PROBLEM DETAILS -> I would like every record reproduced exactly, with the pictures left out.

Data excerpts
****
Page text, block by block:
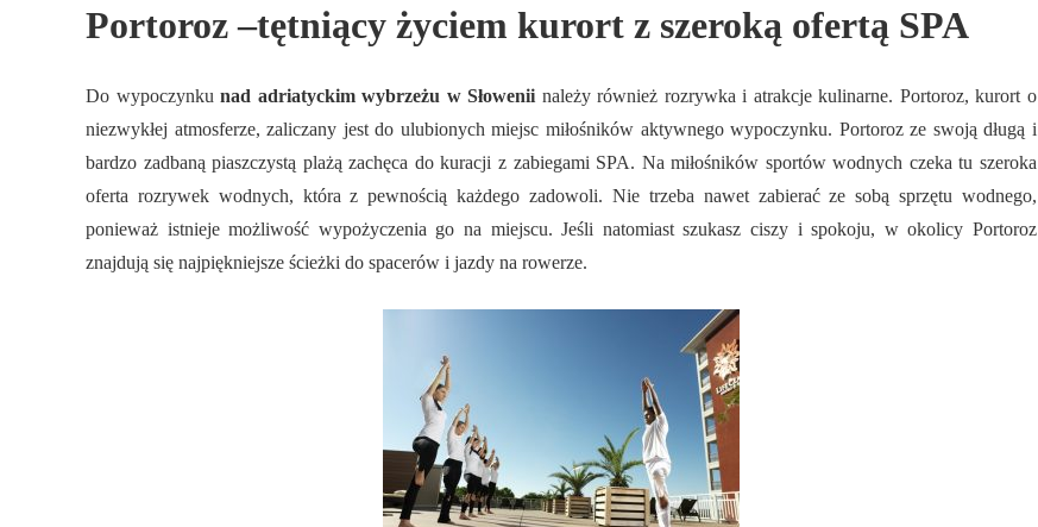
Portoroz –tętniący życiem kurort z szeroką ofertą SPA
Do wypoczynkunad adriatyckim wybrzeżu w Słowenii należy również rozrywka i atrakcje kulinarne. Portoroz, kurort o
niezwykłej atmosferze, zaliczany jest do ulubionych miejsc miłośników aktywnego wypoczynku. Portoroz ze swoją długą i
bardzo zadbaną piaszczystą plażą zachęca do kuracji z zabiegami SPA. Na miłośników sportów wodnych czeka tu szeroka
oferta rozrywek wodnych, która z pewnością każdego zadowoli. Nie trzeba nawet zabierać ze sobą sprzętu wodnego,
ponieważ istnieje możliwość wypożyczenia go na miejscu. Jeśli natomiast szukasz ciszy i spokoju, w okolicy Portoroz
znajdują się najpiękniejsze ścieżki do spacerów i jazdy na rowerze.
****
TASK RESULT ->
Page text, block by block:
Portoroz –tętniący życiem kurort z szeroką ofertą SPA
Do wypoczynkunad adriatyckim wybrzeżu w Słowenii należy również rozrywka i atrakcje kulinarne. Portoroz, kurort o
niezwykłej atmosferze, zaliczany jest do ulubionych miejsc miłośników aktywnego wypoczynku. Portoroz ze swoją długą i
bardzo zadbaną piaszczystą plażą zachęca do kuracji z zabiegami SPA. Na miłośników sportów wodnych czeka tu szeroka
oferta rozrywek wodnych, która z pewnością każdego zadowoli. Nie trzeba nawet zabierać ze sobą sprzętu wodnego,
ponieważ istnieje możliwość wypożyczenia go na miejscu. Jeśli natomiast szukasz ciszy i spokoju, w okolicy Portoroz
znajdują się najpiękniejsze ścieżki do spacerów i jazdy na rowerze.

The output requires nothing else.